## REQUIREMENT
Find the lines below that contain the string "were". Copy each one.

Items from a data source
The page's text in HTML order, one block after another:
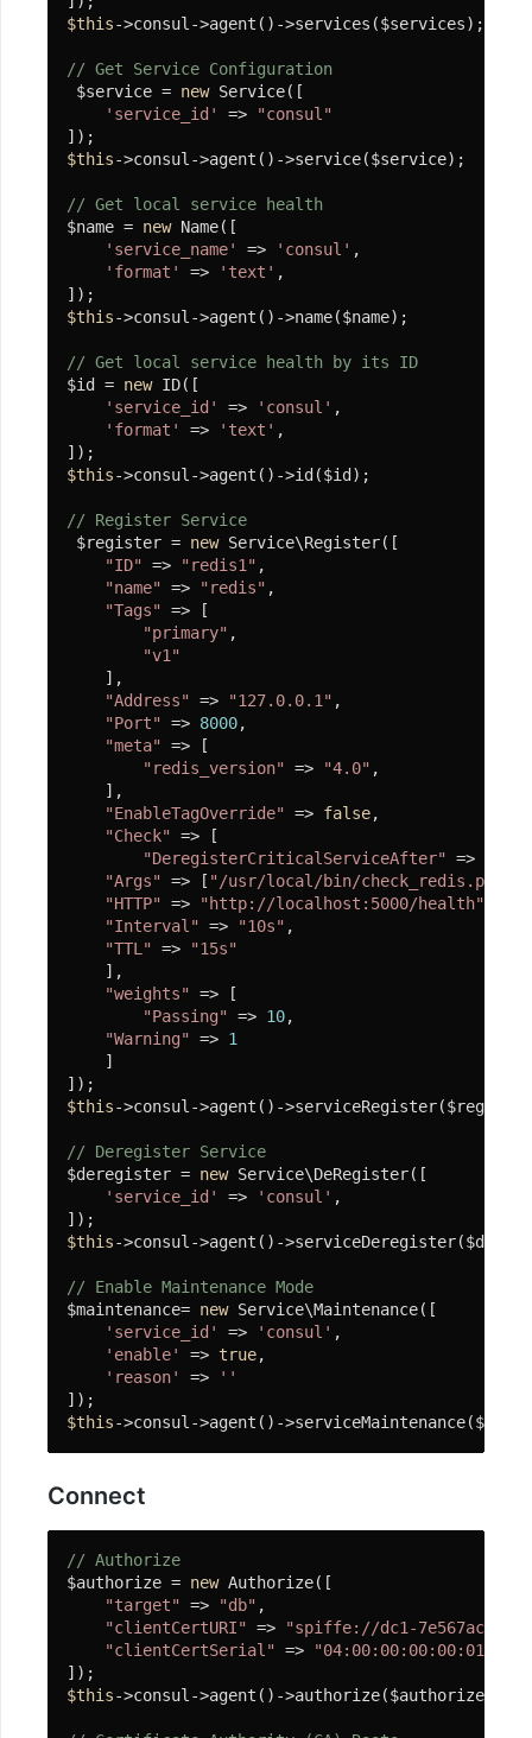
信
程
SDK
装
程
序
三
支
付
组
使
代
实
现
注
易
联
云
机
件
$this->consul->agent()->services($services);
// Get Service Configuration
$service = new Service([
'service_id'
=>
"consul"
$this->consul->agent()->service($service);
// Get local service health
$name = new Name([
'service_name'
=> 'consul' ,
'format'
=> 'text' ,
$this->consul->agent()->name($name);
// Get local service health by its ID
$id = new ID([
'service_id'
=> 'consul' ,
'format'
=> 'text' ,
$this->consul->agent()->id($id);
// Register Service
$register = new Service\Register([
"ID" => "redis1" ,
"name" => "redis" ,
"Tags" => [
"primary" ,
"v1"
    ],
"Address" => "127.0.0.1" ,
"Port" => 8000,
"meta" => [
"redis_version" => "4.0" ,
    ],
"EnableTagOverride" => false,
"Check" => [
"DeregisterCriticalServiceAfter" =>
"Args" => [ "/usr/local/bin/check_redis.py"
"HTTP" => "http://localhost:5000/health"
"Interval" => "10s" ,
"TTL" =>
"15s"
    ],
"weights" => [
"Passing" => 10,
"Warning" => 1
    ]
$this->consul->agent()-
// Deregister Service
$deregister = new Service\DeRegister([
'service_id'
=> 'consul' ,
$this->consul->agent()-
// Enable Maintenance Mode
$maintenance= new Service\Maintenance([
'service_id'
=> 'consul' ,
'enable'
=> true,
'reason'
=>
''
$this->consul->agent()-
Connect
// Authorize
$authorize = new Authorize([
"target" => "db" ,
"clientCertURI" =>
"spiffe://dc1-7e567ac2-
"clientCertSerial" =>
$this->consul->agent()->authorize($authorize);
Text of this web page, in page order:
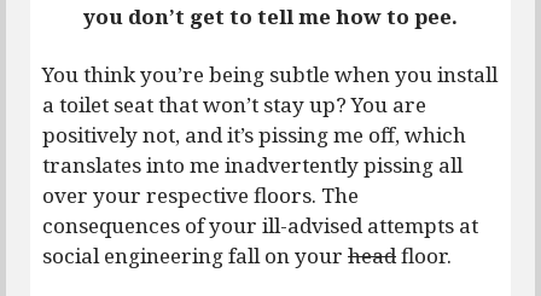
you don’t get to tell me how to pee.
You think you’re being subtle when you install
a toilet seat that won’t stay up? You are
positively not, and it’s pissing me off, which
translates into me inadvertently pissing all
over your respective floors. The
consequences of your ill-advised attempts at
social engineering fall on your headfloor.
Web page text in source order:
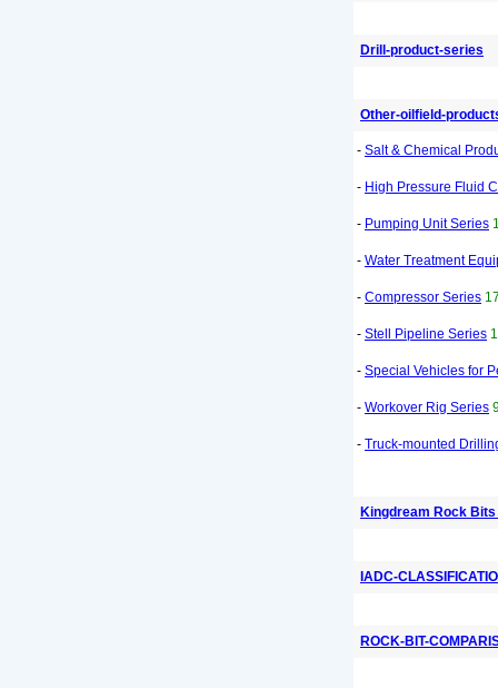
Drill-product-series
Other-oilfield-
- Salt & Chemical
- High Pressure Fluid
- Pumping Unit Series
- Water Treatment
- Compressor Series
- Stell Pipeline Series
- Special Vehicles for
- Workover Rig Series
- Truck-mounted
Kingdream Rock
IADC-
ROCK-BIT-
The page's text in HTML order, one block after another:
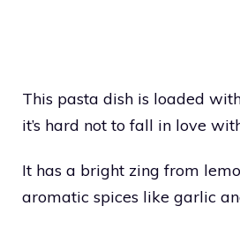
This pasta dish is loaded
it’s hard not to fall in love
It has a bright zing from
aromatic spices like garlic
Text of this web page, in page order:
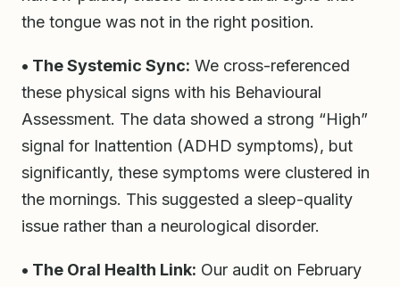
the tongue was not in the right position.
• The Systemic Sync: We cross-referenced
these physical signs with his Behavioural
Assessment. The data showed a strong “High”
signal for Inattention (ADHD symptoms), but
significantly, these symptoms were clustered in
the mornings. This suggested a sleep-quality
issue rather than a neurological disorder.
• The Oral Health Link: Our audit on February
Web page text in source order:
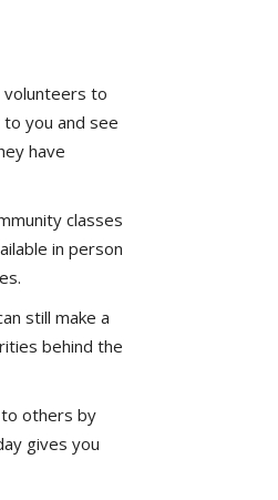
volunteers to
you and see
have
classes
in person
still make a
behind the
to others by
gives you
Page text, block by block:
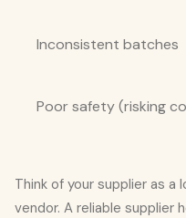
Inconsistent batches
Poor safety (risking
Think of your supplier as
vendor. A reliable supplier
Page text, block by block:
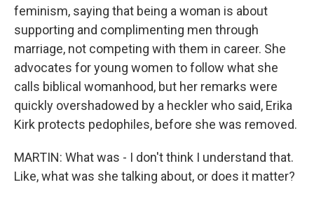
feminism, saying that being a woman is about
supporting and complimenting men through
marriage, not competing with them in career. She
advocates for young women to follow what she
calls biblical womanhood, but her remarks were
quickly overshadowed by a heckler who said, Erika
Kirk protects pedophiles, before she was removed.
MARTIN: What was - I don't think I understand that.
Like, what was she talking about, or does it matter?
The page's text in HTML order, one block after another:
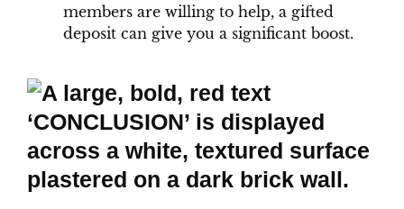
members are willing to help, a gifted
deposit can give you a significant boost.
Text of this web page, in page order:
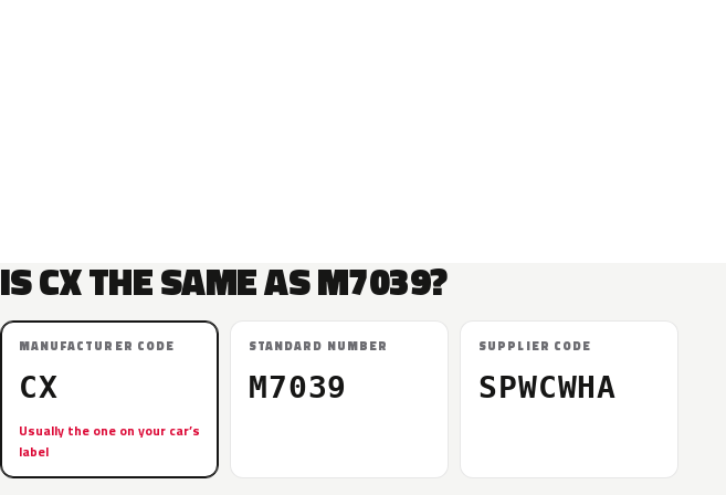
IS CX THE SAME AS M7039?
MANUFACTURER CODE
CX
Usually the one on your car’s
label
STANDARD NUMBER
M7039
SUPPLIER CODE
SPWCWHA
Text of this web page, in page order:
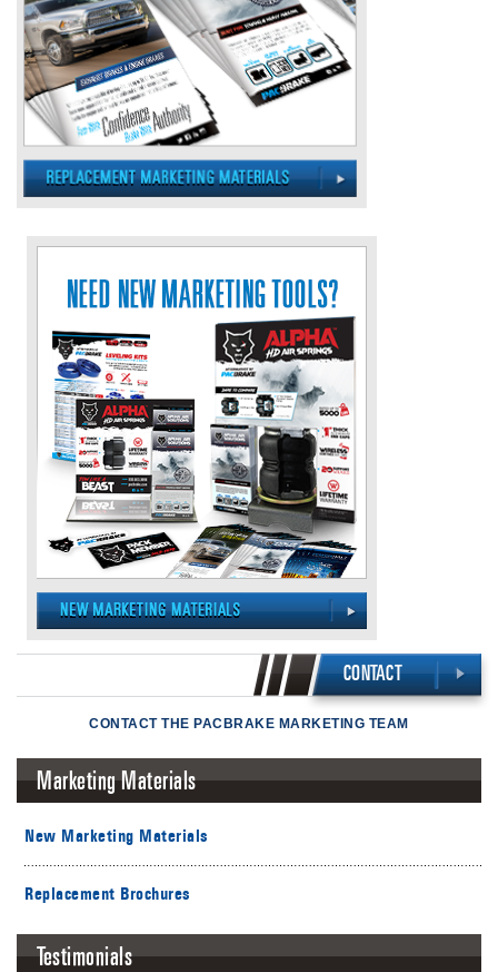
Marketing Materials
New Marketing Materials
Replacement Brochures
Testimonials
CONTACT THE PACBRAKE MARKETING TEAM
CONTACT
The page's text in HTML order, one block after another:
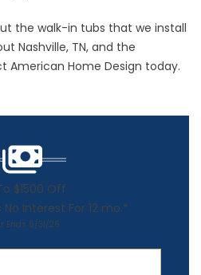
the walk-in tubs that we install
Nashville, TN, and the
American Home Design today.
$1500 Off
Interest For 12 mo.*
Ends 8/31/26
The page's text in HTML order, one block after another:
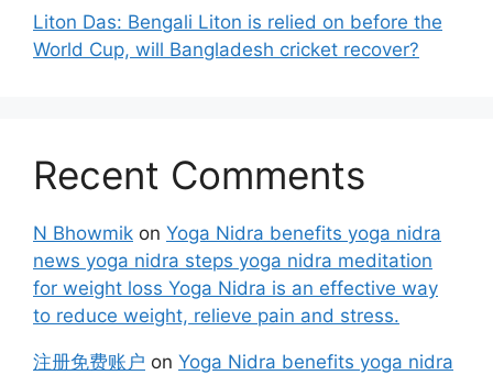
Liton Das: Bengali Liton is relied on before the
World Cup, will Bangladesh cricket recover?
Recent Comments
N Bhowmik on Yoga Nidra benefits yoga nidra
news yoga nidra steps yoga nidra meditation
for weight loss Yoga Nidra is an effective way
to reduce weight, relieve pain and stress.
注册免费账户 on Yoga Nidra benefits yoga nidra

## RESULT OF THIS EXERCISE
significantly, these symptoms were clustered in
calls biblical womanhood, but her remarks were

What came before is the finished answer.